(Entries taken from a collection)
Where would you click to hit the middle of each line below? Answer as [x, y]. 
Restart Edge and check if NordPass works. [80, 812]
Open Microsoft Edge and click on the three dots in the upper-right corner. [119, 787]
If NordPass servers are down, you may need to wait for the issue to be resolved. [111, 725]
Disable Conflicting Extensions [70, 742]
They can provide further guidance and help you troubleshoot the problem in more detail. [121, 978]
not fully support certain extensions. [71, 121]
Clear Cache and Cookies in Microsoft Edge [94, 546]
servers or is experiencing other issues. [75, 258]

==

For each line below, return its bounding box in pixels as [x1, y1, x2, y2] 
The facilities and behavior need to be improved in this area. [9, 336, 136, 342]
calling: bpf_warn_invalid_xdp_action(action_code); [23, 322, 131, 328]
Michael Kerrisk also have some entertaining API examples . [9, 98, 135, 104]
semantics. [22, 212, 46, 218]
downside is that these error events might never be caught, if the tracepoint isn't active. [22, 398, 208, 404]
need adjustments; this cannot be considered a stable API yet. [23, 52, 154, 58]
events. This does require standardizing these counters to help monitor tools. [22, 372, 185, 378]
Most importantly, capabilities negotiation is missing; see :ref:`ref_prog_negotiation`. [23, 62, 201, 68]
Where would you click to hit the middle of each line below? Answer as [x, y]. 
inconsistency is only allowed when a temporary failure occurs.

> **Problem to solve**: Identify the lines of the data that contain the word "NordPass". Copy each of them.

> **Output for this task**:
Restart Edge and check if NordPass works. [80, 812]
If NordPass servers are down, you may need to wait for the issue to be resolved. [111, 725]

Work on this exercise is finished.